§ What the task requires: The listing that follows should be copied in full and exactly, with no pictures.

§ Data excerpts:
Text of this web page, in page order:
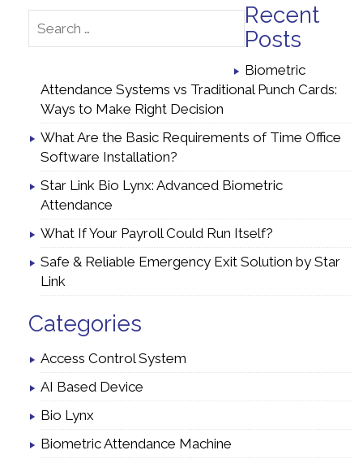
Recent
Posts
Biometric
Attendance Systems vs Traditional Punch Cards:
Ways to Make Right Decision
What Are the Basic Requirements of Time Office
Software Installation?
Star Link Bio Lynx: Advanced Biometric
Attendance
What If Your Payroll Could Run Itself?
Safe & Reliable Emergency Exit Solution by Star
Link
Categories
Access Control System
AI Based Device
Bio Lynx
Biometric Attendance Machine
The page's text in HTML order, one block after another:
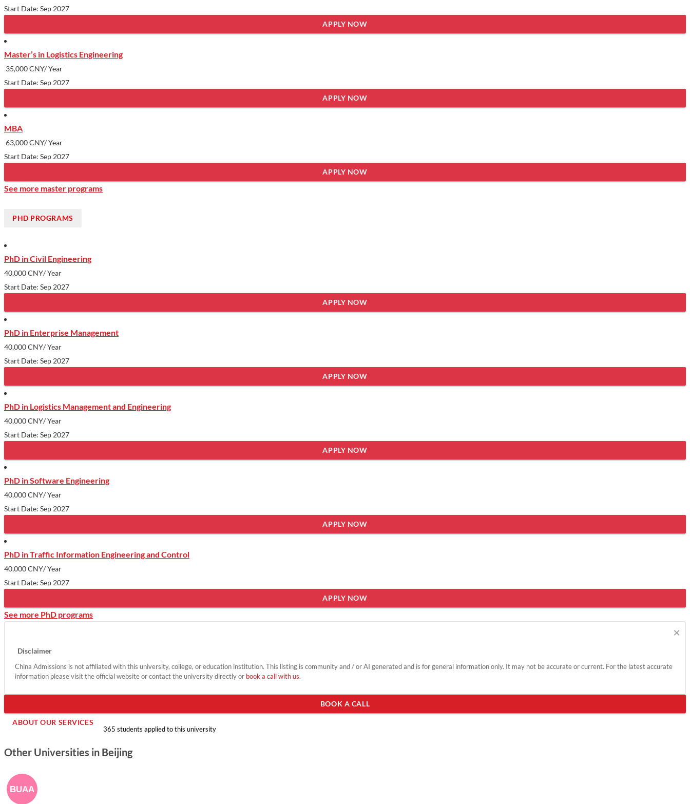
Start Date: Sep 2027
APPLY NOW
Master’s in Logistics Engineering
35,000 CNY/ Year
Start Date: Sep 2027
APPLY NOW
MBA
63,000 CNY/ Year
Start Date: Sep 2027
APPLY NOW
See more master programs
PHD PROGRAMS
PhD in Civil Engineering
40,000 CNY/ Year
Start Date: Sep 2027
APPLY NOW
PhD in Enterprise Management
40,000 CNY/ Year
Start Date: Sep 2027
APPLY NOW
PhD in Logistics Management and Engineering
40,000 CNY/ Year
Start Date: Sep 2027
APPLY NOW
PhD in Software Engineering
40,000 CNY/ Year
Start Date: Sep 2027
APPLY NOW
PhD in Traffic Information Engineering and Control
40,000 CNY/ Year
Start Date: Sep 2027
APPLY NOW
See more PhD programs
×
Disclaimer
China Admissions is not affiliated with this university, college, or education institution. This listing is community and / or AI generated and is for general information only. It may not be accurate or current. For the latest accurate
information please visit the official website or contact the university directly or book a call with us.
BOOK A CALL
ABOUT OUR SERVICES
365 students applied to this university
Other Universities in Beijing
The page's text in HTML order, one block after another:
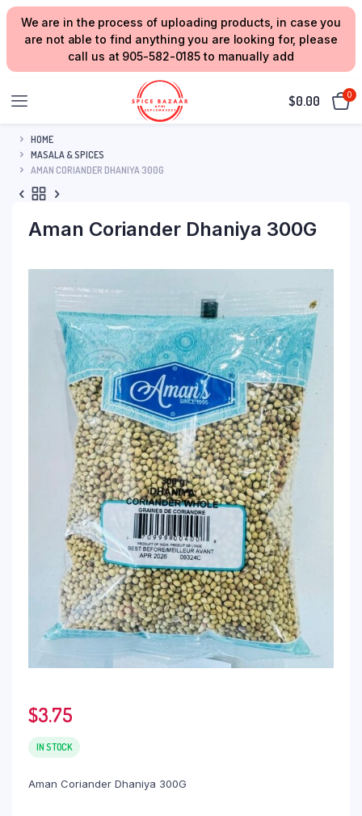
We are in the process of uploading products, in case you
are not able to find anything you are looking for, please
call us at 905-582-0185 to manually add
$0.00 0
HOME
MASALA & SPICES
AMAN CORIANDER DHANIYA 300G
Aman Coriander Dhaniya 300G
$3.75
IN STOCK
Aman Coriander Dhaniya 300G
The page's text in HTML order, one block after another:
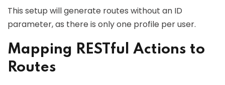
This setup will generate routes without an ID
parameter, as there is only one profile per user.
Mapping RESTful Actions to
Routes
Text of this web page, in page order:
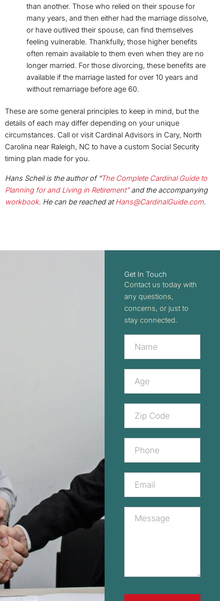
than another. Those who relied on their spouse for
many years, and then either had the marriage dissolve,
or have outlived their spouse, can find themselves
feeling vulnerable. Thankfully, those higher benefits
often remain available to them even when they are no
longer married. For those divorcing, these benefits are
available if the marriage lasted for over 10 years and
without remarriage before age 60.
These are some general principles to keep in mind, but the
details of each may differ depending on your unique
circumstances. Call or visit Cardinal Advisors in Cary, North
Carolina near Raleigh, NC to have a custom Social Security
timing plan made for you.
Hans Scheil is the author of “The Complete Cardinal Guide to
Planning for and Living in Retirement”and the accompanying
workbook. He can be reached atHans@CardinalGuide.com.
Get In Touch
Contact us today with
any questions,
concerns, or just to
stay connected.
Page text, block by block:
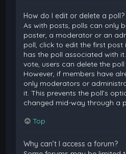
How do I edit or delete a poll?
As with posts, polls can only
poster, a moderator or an
poll, click to edit the first post
has the poll associated with
vote, users can delete the
However, if members have
only moderators or
it. This prevents the poll’s
changed mid-way through a
Top
Why can’t I access a forum?
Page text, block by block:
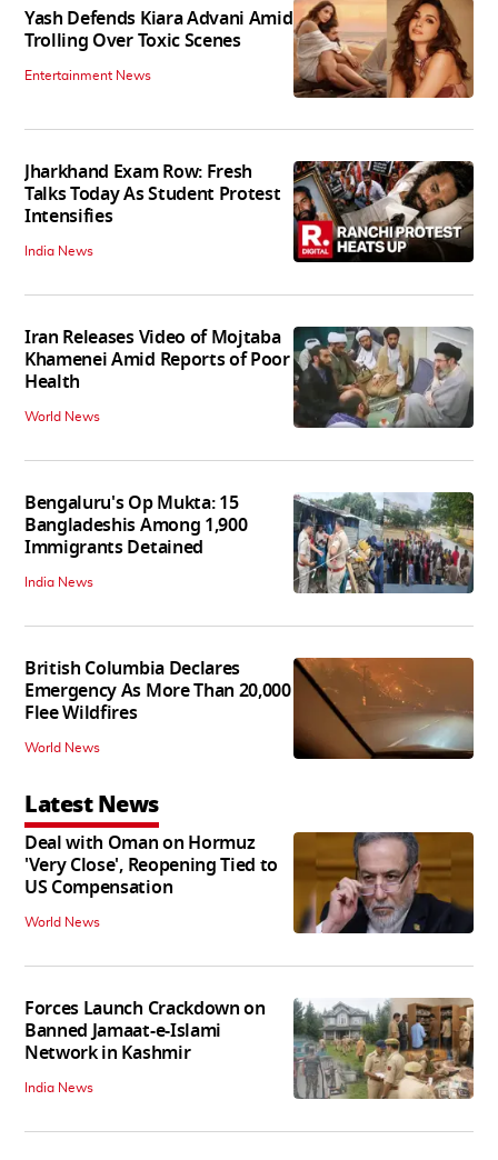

§ Response area:
Text of this web page, in page order:
Recent
Posts
Biometric
Attendance Systems vs Traditional Punch Cards:
Ways to Make Right Decision
What Are the Basic Requirements of Time Office
Software Installation?
Star Link Bio Lynx: Advanced Biometric
Attendance
What If Your Payroll Could Run Itself?
Safe & Reliable Emergency Exit Solution by Star
Link
Categories
Access Control System
AI Based Device
Bio Lynx
Biometric Attendance Machine
The page's text in HTML order, one block after another:
Start Date: Sep 2027
APPLY NOW
Master’s in Logistics Engineering
35,000 CNY/ Year
Start Date: Sep 2027
APPLY NOW
MBA
63,000 CNY/ Year
Start Date: Sep 2027
APPLY NOW
See more master programs
PHD PROGRAMS
PhD in Civil Engineering
40,000 CNY/ Year
Start Date: Sep 2027
APPLY NOW
PhD in Enterprise Management
40,000 CNY/ Year
Start Date: Sep 2027
APPLY NOW
PhD in Logistics Management and Engineering
40,000 CNY/ Year
Start Date: Sep 2027
APPLY NOW
PhD in Software Engineering
40,000 CNY/ Year
Start Date: Sep 2027
APPLY NOW
PhD in Traffic Information Engineering and Control
40,000 CNY/ Year
Start Date: Sep 2027
APPLY NOW
See more PhD programs
×
Disclaimer
China Admissions is not affiliated with this university, college, or education institution. This listing is community and / or AI generated and is for general information only. It may not be accurate or current. For the latest accurate
information please visit the official website or contact the university directly or book a call with us.
BOOK A CALL
ABOUT OUR SERVICES
365 students applied to this university
Other Universities in Beijing
The page's text in HTML order, one block after another:
We are in the process of uploading products, in case you
are not able to find anything you are looking for, please
call us at 905-582-0185 to manually add
$0.00 0
HOME
MASALA & SPICES
AMAN CORIANDER DHANIYA 300G
Aman Coriander Dhaniya 300G
$3.75
IN STOCK
Aman Coriander Dhaniya 300G
The page's text in HTML order, one block after another:
This setup will generate routes without an ID
parameter, as there is only one profile per user.
Mapping RESTful Actions to
Routes
Text of this web page, in page order:
than another. Those who relied on their spouse for
many years, and then either had the marriage dissolve,
or have outlived their spouse, can find themselves
feeling vulnerable. Thankfully, those higher benefits
often remain available to them even when they are no
longer married. For those divorcing, these benefits are
available if the marriage lasted for over 10 years and
without remarriage before age 60.
These are some general principles to keep in mind, but the
details of each may differ depending on your unique
circumstances. Call or visit Cardinal Advisors in Cary, North
Carolina near Raleigh, NC to have a custom Social Security
timing plan made for you.
Hans Scheil is the author of “The Complete Cardinal Guide to
Planning for and Living in Retirement”and the accompanying
workbook. He can be reached atHans@CardinalGuide.com.
Get In Touch
Contact us today with
any questions,
concerns, or just to
stay connected.
Page text, block by block:
How do I edit or delete a poll?
As with posts, polls can only
poster, a moderator or an
poll, click to edit the first post
has the poll associated with
vote, users can delete the
However, if members have
only moderators or
it. This prevents the poll’s
changed mid-way through a
Top
Why can’t I access a forum?
Page text, block by block:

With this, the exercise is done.